#r #gzip
#r #gzip
Вопрос:
В прошлом я использовал ?unzip
для доступа к содержимому заархивированного файла использование R. На этот раз у меня возникли трудности с извлечением файлов из файла .gz, который можно найти здесь.
Я пробовал ?gzfile
и ?gzcon
, но не смог заставить его работать. Мы будем признательны за любую помощь, которую вы можете предоставить.
Ответ №1:
Вот отработанный пример, который может помочь проиллюстрировать, для чего предназначены gzfile()
и gzcon()
foo <- data.frame(a=LETTERS[1:3], b=rnorm(3))
foo
# a b
#1 A 0.586882
#2 B 0.218608
#3 C 1.290776
write.table(foo, file="/tmp/foo.csv")
system("gzip /tmp/foo.csv") # being very explicit
Теперь, когда файл записан, вместо неявного использования file()
, используйте gzfile()
:
read.table(gzfile("/tmp/foo.csv.gz"))
# a b
#1 A 0.586882
#2 B 0.218608
#3 C 1.290776
Файл, на который вы указываете, представляет собой сжатый архив tar, и, насколько я знаю, сам R не имеет интерфейса с архивами tar. Они обычно используются для распространения исходного кода — например, для R-пакетов и R-исходников.
Комментарии:
1. возможно ли это сделать с
fread{data.table}
? Я пока безуспешно пытался2. Это очевидно, но бесполезно, поскольку data.table не может использовать этот поток.
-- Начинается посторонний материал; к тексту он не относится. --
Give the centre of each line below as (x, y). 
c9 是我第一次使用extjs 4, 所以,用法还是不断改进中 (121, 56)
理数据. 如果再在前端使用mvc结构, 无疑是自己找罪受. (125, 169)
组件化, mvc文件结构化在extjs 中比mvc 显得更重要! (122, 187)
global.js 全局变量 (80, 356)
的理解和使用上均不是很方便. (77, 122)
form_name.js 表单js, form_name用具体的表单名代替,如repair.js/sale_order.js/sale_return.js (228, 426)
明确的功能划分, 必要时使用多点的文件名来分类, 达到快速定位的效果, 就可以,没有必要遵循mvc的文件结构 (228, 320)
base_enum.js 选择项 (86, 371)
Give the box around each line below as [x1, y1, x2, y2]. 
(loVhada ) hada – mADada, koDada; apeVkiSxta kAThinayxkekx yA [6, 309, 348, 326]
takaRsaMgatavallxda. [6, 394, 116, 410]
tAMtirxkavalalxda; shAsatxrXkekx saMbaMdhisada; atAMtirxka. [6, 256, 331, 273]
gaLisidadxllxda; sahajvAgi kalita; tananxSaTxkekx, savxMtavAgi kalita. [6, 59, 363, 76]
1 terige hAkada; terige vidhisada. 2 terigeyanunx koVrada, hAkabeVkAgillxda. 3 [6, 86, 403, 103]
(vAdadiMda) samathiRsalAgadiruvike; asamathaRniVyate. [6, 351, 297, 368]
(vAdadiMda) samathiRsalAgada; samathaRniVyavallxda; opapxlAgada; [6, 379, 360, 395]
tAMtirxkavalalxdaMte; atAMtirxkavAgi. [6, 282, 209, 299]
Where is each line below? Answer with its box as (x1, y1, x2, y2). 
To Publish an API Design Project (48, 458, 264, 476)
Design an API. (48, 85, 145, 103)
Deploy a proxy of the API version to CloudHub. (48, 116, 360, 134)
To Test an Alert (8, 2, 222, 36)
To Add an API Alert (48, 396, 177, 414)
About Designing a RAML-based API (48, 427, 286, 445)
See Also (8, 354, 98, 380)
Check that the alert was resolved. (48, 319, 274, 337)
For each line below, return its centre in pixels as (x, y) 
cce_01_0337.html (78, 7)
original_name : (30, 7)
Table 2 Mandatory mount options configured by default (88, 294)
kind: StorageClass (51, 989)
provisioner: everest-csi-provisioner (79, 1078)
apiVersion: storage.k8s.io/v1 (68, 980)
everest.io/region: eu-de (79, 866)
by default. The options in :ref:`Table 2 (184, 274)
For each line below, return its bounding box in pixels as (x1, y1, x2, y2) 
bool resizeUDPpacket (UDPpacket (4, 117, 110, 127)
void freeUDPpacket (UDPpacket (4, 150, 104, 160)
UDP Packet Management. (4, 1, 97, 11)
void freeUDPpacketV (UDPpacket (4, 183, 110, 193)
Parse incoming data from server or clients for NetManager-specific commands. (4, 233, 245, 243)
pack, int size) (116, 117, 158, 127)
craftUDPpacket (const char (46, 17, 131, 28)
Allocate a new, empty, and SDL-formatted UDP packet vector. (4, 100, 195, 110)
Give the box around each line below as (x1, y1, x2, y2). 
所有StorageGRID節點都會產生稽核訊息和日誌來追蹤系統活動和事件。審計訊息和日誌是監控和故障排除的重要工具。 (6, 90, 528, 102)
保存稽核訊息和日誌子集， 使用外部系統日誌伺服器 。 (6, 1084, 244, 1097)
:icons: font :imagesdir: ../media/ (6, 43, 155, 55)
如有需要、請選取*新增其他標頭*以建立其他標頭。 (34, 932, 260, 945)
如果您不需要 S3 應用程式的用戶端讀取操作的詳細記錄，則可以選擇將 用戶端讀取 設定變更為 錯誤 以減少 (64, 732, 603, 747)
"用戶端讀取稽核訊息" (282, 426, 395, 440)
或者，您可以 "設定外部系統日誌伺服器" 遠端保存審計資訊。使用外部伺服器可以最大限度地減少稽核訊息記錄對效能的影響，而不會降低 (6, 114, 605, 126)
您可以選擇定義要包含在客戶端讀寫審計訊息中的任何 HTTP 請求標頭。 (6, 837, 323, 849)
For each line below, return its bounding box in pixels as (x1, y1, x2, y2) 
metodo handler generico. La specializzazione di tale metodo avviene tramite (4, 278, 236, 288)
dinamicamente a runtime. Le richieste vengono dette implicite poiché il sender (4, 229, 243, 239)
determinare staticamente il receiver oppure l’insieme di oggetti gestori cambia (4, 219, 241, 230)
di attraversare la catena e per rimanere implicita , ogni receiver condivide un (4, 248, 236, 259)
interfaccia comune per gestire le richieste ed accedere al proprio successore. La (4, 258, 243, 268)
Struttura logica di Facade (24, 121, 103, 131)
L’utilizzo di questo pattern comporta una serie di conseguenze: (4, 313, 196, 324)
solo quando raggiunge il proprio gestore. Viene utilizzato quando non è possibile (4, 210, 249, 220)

3. Это полезно. Его стандартная эвристика пытается выполнить чтение в трех разных местах, что требует прямого / обратного позиционирования, которое вы не можете выполнить в потоке. Однажды я искал службу поддержки freak и, кажется, увидел «нет», но, возможно, это изменилось.
4. Текущая версия
data.table
фактически поддерживаетcsv.gz
изначально (нет необходимости вzcat
)5. Это должно сработать сейчас ( 9 лет спустя) библиотека (data.table) библиотека (R.utils) d <- fread(«file.gz «,stringsAsFactors = F)
Ответ №2:
Чтобы разархивировать файл в R, вы можете выполнить
library(R.utils)
gunzip("file.gz", remove=FALSE)
или
gunzip("file.gz")
Но тогда вы получаете поведение по умолчанию (remove = TRUE), при котором входной файл удаляется после того, как выходной файл полностью создан и закрыт.
Комментарии:
1. Это то, что я искал. Имейте в виду:
NOTE: The default (remove=TRUE) behavior is that the input file is removed after that the output file is fully created and closed.
— смотрите?gunzip
Ответ №3:
Если вы действительно хотите распаковать файл, просто используйте untar
функцию, которая поддерживает gzip. Например.:
untar('chadwick-0.5.3.tar.gz')
Ответ №4:
http://blog.revolutionanalytics.com/2009/12/r-tip-save-time-and-space-by-compressing-data-files.html
R добавил прозрачную декомпрессию для определенных типов сжатых файлов в последней версии (2.10). Если ваши файлы сжаты с помощью bzip2, xvz или gzip, их можно прочитать в R, как если бы они были обычными текстовыми файлами. У вас должны быть соответствующие расширения имени файла.
Команда…
myData <- read.table('myFile.gz')
#сжатые в gzip файлы имеют расширение «gz»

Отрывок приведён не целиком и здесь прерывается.